## The problem
When you reach the line containing "Neural dynamics of" in the data below, begin returning lines exactly as written, and stop once the line containing "lead to an uncontrolled" has been returned.

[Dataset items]
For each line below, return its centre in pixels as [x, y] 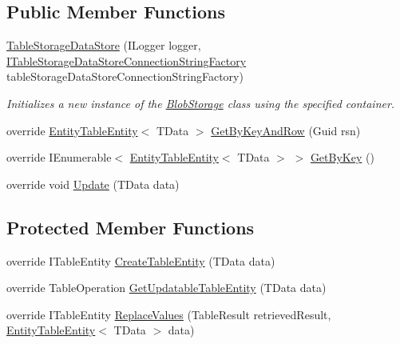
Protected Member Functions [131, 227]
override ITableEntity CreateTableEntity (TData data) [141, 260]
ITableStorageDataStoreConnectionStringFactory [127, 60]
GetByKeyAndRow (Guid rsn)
...
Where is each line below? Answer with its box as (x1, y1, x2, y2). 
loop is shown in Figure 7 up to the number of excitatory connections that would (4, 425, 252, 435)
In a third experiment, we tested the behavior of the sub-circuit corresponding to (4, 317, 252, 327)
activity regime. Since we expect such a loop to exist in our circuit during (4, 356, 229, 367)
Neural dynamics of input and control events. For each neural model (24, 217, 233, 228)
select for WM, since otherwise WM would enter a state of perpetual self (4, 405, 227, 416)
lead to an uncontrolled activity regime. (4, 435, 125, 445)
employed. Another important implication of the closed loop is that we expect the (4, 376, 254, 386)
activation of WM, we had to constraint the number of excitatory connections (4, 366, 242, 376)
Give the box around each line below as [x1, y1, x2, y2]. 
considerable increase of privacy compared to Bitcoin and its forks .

## Solution to the exercise
Neural dynamics of input and control events. For each neural model (24, 217, 233, 228)
select for WM, since otherwise WM would enter a state of perpetual self (4, 405, 227, 416)
lead to an uncontrolled activity regime. (4, 435, 125, 445)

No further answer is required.